Spektrographische Analyse basierend aufBeobachtungen des Hubble-Teleskops zeigten erstmals das Vorhandensein von zweiatomigem Schwefel, Schwefelkohlenstoff, Schwefelwasserstoff und Ammoniak in der Atmosphäre des Planeten. Gleichzeitig überstieg die von den Instrumenten erfasste Schwefelmenge die Menge, die mit dem Kometen auf den Planeten hätte gelangen können, was bedeutet, dass sie aus den Eingeweiden des Jupiter stammte. Darüber hinaus erfassten Forscher erstmals die Strahlung schwerer Atome wie Eisen, Magnesium und Silizium. Ihre Zahl war auch größer, als der Kern des Kometen aufnehmen konnte.
Die Folgen des Zusammenstoßes manifestierten sich im Innerenmehrere Jahre nach dem Ereignis selbst und ermöglichte es den Astronomen, mehr über die Eigenschaften von Gasriesen zu erfahren. Beispielsweise waren die Wellen auf Jupiters Hauptring, die Galileo nach der Kollision entdeckte, noch 17 Jahre später sichtbar, als die Raumsonde New Horizons 2011 vorbeiflog.

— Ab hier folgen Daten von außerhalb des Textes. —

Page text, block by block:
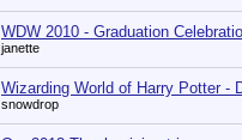
WDW 2010 - Graduation
janette
Wizarding World of Harry Potter -
snowdrop
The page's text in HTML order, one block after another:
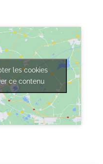
les cookies
ce contenu
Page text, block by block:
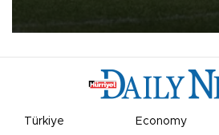
Türkiye Economy
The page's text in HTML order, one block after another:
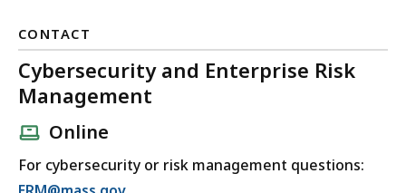
CONTACT
Cybersecurity and Enterprise Risk
Management
Online
For cybersecurity or risk management questions:
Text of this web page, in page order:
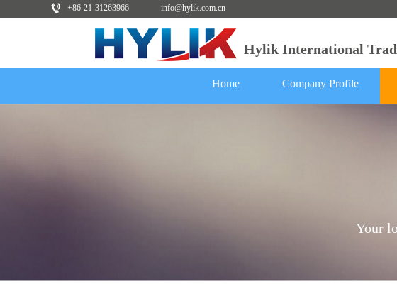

Und die Beobachtungen des Weltraumteleskops Herschel in2013 (fast 20 Jahre nach der Kollision) zeigte sich, dass auf der Südhalbkugel des Jupiters die Wasserkonzentration höher ist und das meiste davon an Orten konzentriert ist, an denen Fragmente des Kometen niedergegangen sind.
Wasserverteilung in Jupiters Stratosphäre, gemessen vom Weltraumobservatorium Herschel. Wasserkarte:
ESA/Herschel/T. Cavalié et al.; Jupiter-Foto: NASA/ESA/Reta Beebe (New Mexico State University)
Heute wissen Astronomen, dass Kollisionen mitJupiter kommt ziemlich oft vor. Jahrzehnte später hat sich die Fototechnik erheblich verbessert und Hobbyisten, die nicht durch die teure Zeit leistungsstarker Teleskope eingeschränkt sind, machen regelmäßig hochauflösende Bilder und Videos von Jupiter. Seit 2009 wurden mindestens 10 Einschläge registriert, aber Comet Shoemaker-Levy 9 bleibt aufgrund seiner Größe einzigartig. Computersimulationen haben gezeigt, dass Objekte mit einem Durchmesser von 0,3 km etwa alle 500 Jahre mit dem Planeten kollidieren, und Objekte mit einer Größe von 1,6 km alle 6.000 Jahre. Dies spricht für das extreme Glück der Astronomen, die die Kollision eines so großen Objekts im Voraus bemerken und vorhersagen konnten.
Weiter lesen:
Einen Weg gefunden, den Blutzucker ohne Insulininjektionen zu senken
Wissenschaftler glauben, dass die Form des Universums nicht das ist, was jeder denkt
Der NASA-Hubschrauber zeigte den Sonnenuntergang auf dem Mars. Es sieht nicht aus wie Erde.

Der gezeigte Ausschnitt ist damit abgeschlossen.